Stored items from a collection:
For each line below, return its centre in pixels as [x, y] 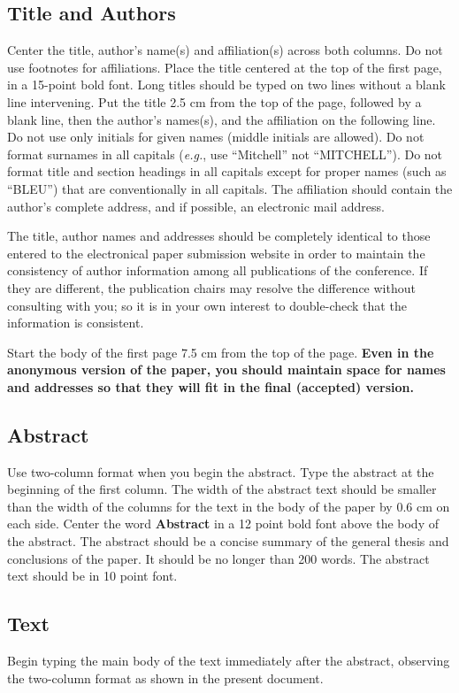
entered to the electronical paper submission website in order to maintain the [216, 253]
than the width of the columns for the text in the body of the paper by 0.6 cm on [229, 506]
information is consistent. [76, 323]
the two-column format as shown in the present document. [165, 678]
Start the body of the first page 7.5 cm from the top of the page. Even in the [221, 352]
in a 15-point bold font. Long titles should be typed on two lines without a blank [226, 85]
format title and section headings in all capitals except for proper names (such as [227, 171]
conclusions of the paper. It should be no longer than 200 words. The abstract [218, 558]
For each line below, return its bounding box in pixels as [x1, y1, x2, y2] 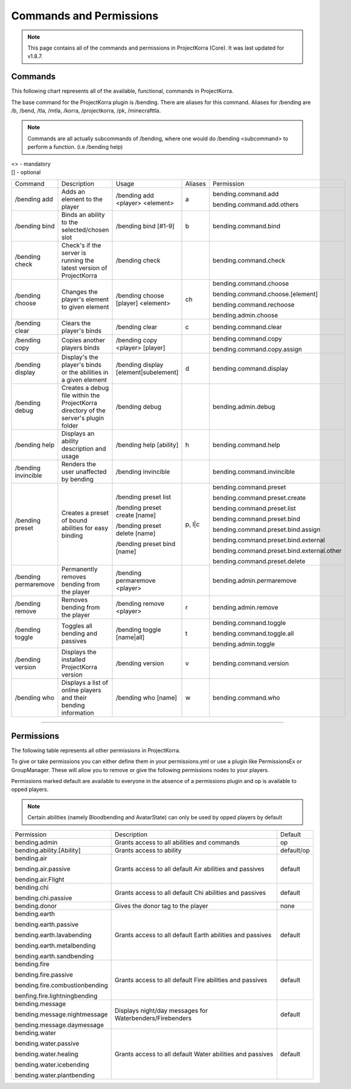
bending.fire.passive [14, 970, 74, 979]
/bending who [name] [115, 694, 178, 702]
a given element [61, 375, 107, 384]
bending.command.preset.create [212, 493, 306, 502]
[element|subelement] [115, 368, 179, 377]
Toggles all [61, 622, 93, 630]
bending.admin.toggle [212, 640, 275, 648]
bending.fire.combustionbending [14, 981, 108, 989]
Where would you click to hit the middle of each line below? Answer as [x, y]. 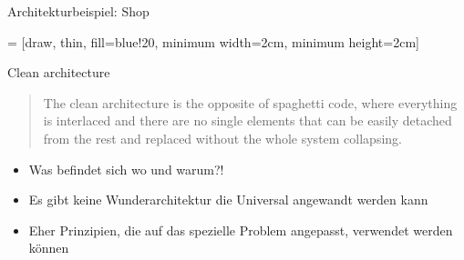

What the exercise asks :: The records above need to be copied exactly, though not their pictures.

Answer space ::
For each line below, return its centre in pixels as [x, y] 
entered to the electronical paper submission website in order to maintain the [216, 253]
than the width of the columns for the text in the body of the paper by 0.6 cm on [229, 506]
information is consistent. [76, 323]
the two-column format as shown in the present document. [165, 678]
Start the body of the first page 7.5 cm from the top of the page. Even in the [221, 352]
in a 15-point bold font. Long titles should be typed on two lines without a blank [226, 85]
format title and section headings in all capitals except for proper names (such as [227, 171]
conclusions of the paper. It should be no longer than 200 words. The abstract [218, 558]
For each line below, return its bounding box in pixels as [x1, y1, x2, y2] 
bending.fire.passive [14, 970, 74, 979]
/bending who [name] [115, 694, 178, 702]
a given element [61, 375, 107, 384]
bending.command.preset.create [212, 493, 306, 502]
[element|subelement] [115, 368, 179, 377]
Toggles all [61, 622, 93, 630]
bending.admin.toggle [212, 640, 275, 648]
bending.fire.combustionbending [14, 981, 108, 989]
Where would you click to hit the middle of each line below? Answer as [x, y]. 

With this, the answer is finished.